§ **Exercise prompt**
Each line of the records that includes "different" should be found and copied.

§ **Information supplied**
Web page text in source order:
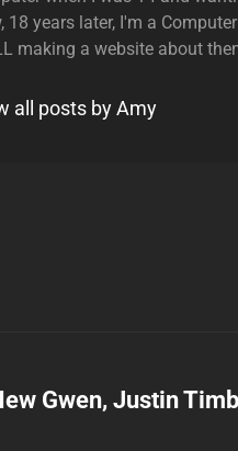
18 years later, I'm a
making a website about
all posts by Amy
Gwen, Justin
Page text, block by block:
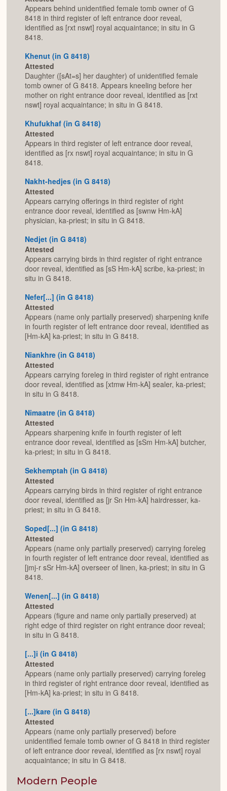
Appears behind unidentified female tomb owner of G
8418 in third register of left entrance door reveal,
identified as [rxt nswt] royal acquaintance; in situ in G
8418.
Khenut (in G 8418)
Attested
Daughter ([sAt=s] her daughter) of unidentified female
tomb owner of G 8418. Appears kneeling before her
mother on right entrance door reveal, identified as [rxt
nswt] royal acquaintance; in situ in G 8418.
Khufukhaf (in G 8418)
Attested
Appears in third register of left entrance door reveal,
identified as [rx nswt] royal acquaintance; in situ in G
8418.
Nakht-hedjes (in G 8418)
Attested
Appears carrying offerings in third register of right
entrance door reveal, identified as [swnw Hm-kA]
physician, ka-priest; in situ in G 8418.
Nedjet (in G 8418)
Attested
Appears carrying birds in third register of right entrance
door reveal, identified as [sS Hm-kA] scribe, ka-priest; in
situ in G 8418.
Nefer[...] (in G 8418)
Attested
Appears (name only partially preserved) sharpening knife
in fourth register of left entrance door reveal, identified as
[Hm-kA] ka-priest; in situ in G 8418.
Niankhre (in G 8418)
Attested
Appears carrying foreleg in third register of right entrance
door reveal, identified as [xtmw Hm-kA] sealer, ka-priest;
in situ in G 8418.
Nimaatre (in G 8418)
Attested
Appears sharpening knife in fourth register of left
entrance door reveal, identified as [sSm Hm-kA] butcher,
ka-priest; in situ in G 8418.
Sekhemptah (in G 8418)
Attested
Appears carrying birds in third register of right entrance
door reveal, identified as [jr Sn Hm-kA] hairdresser, ka-
priest; in situ in G 8418.
Soped[...] (in G 8418)
Attested
Appears (name only partially preserved) carrying foreleg
in fourth register of left entrance door reveal, identified as
[jmj-r sSr Hm-kA] overseer of linen, ka-priest; in situ in G
8418.
Wenen[...] (in G 8418)
Attested
Appears (figure and name only partially preserved) at
right edge of third register on right entrance door reveal;
in situ in G 8418.
[...]i (in G 8418)
Attested
Appears (name only partially preserved) carrying foreleg
in third register of right entrance door reveal, identified as
[Hm-kA] ka-priest; in situ in G 8418.
[...]kare (in G 8418)
Attested
Appears (name only partially preserved) before
unidentified female tomb owner of G 8418 in third register
of left entrance door reveal, identified as [rx nswt] royal
acquaintance; in situ in G 8418.
Modern People
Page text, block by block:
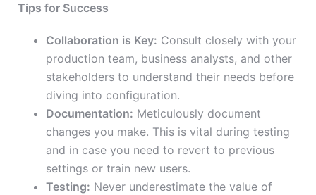
Tips for Success
Collaboration is Key: Consult closely with your
production team, business analysts, and other
stakeholders to understand their needs before
diving into configuration.
Documentation: Meticulously document
changes you make. This is vital during testing
and in case you need to revert to previous
settings or train new users.
Testing: Never underestimate the value of
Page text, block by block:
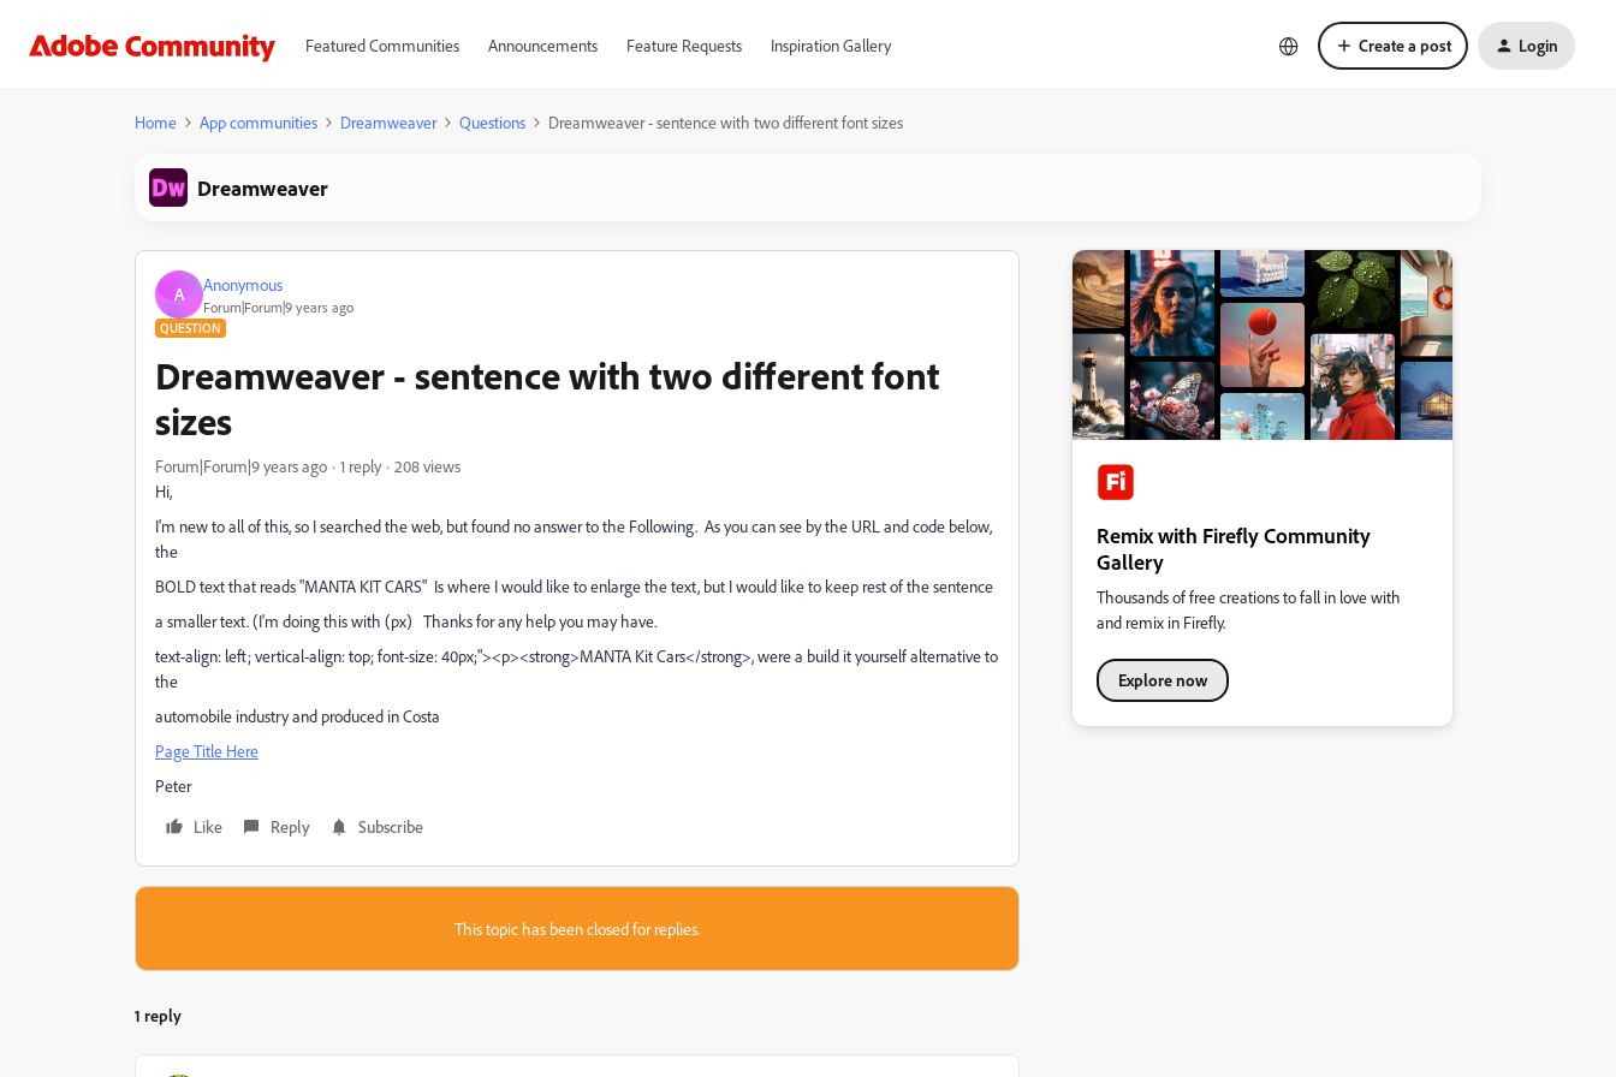
Featured Communities Announcements Feature Requests Inspiration Gallery Create a post Login
Home App communities Dreamweaver Questions Dreamweaver - sentence with two different font sizes
Dreamweaver
A Anonymous
Forum|Forum|9 years ago
QUESTION
Dreamweaver - sentence with two different font
sizes
Forum|Forum|9 years ago 1 reply
208 views
Hi,
I'm new to all of this, so I searched the web, but found no answer to the Following. As you can see by the URL and code below,
the
BOLD text that reads "MANTA KIT CARS" Is where I would like to enlarge the text, but I would like to keep rest of the sentence
a smaller text. (I'm doing this with (px) Thanks for any help you may have.
text-align: left; vertical-align: top; font-size: 40px;"><p><strong>MANTA Kit Cars</strong>, were a build it yourself alternative to
the
automobile industry and produced in Costa
Page Title Here
Peter
Like
Reply Subscribe
This topic has been closed for replies.
1 reply
Remix with Firefly Community
Gallery
Thousands of free creations to fall in love with
and remix in Firefly.
Explore now
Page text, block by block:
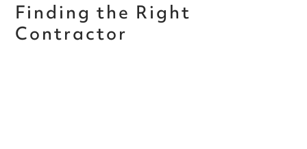
Finding the Right
Contractor

§ **Solution to the problem**
Home App communities Dreamweaver Questions Dreamweaver - sentence with two different font sizes
Dreamweaver - sentence with two different font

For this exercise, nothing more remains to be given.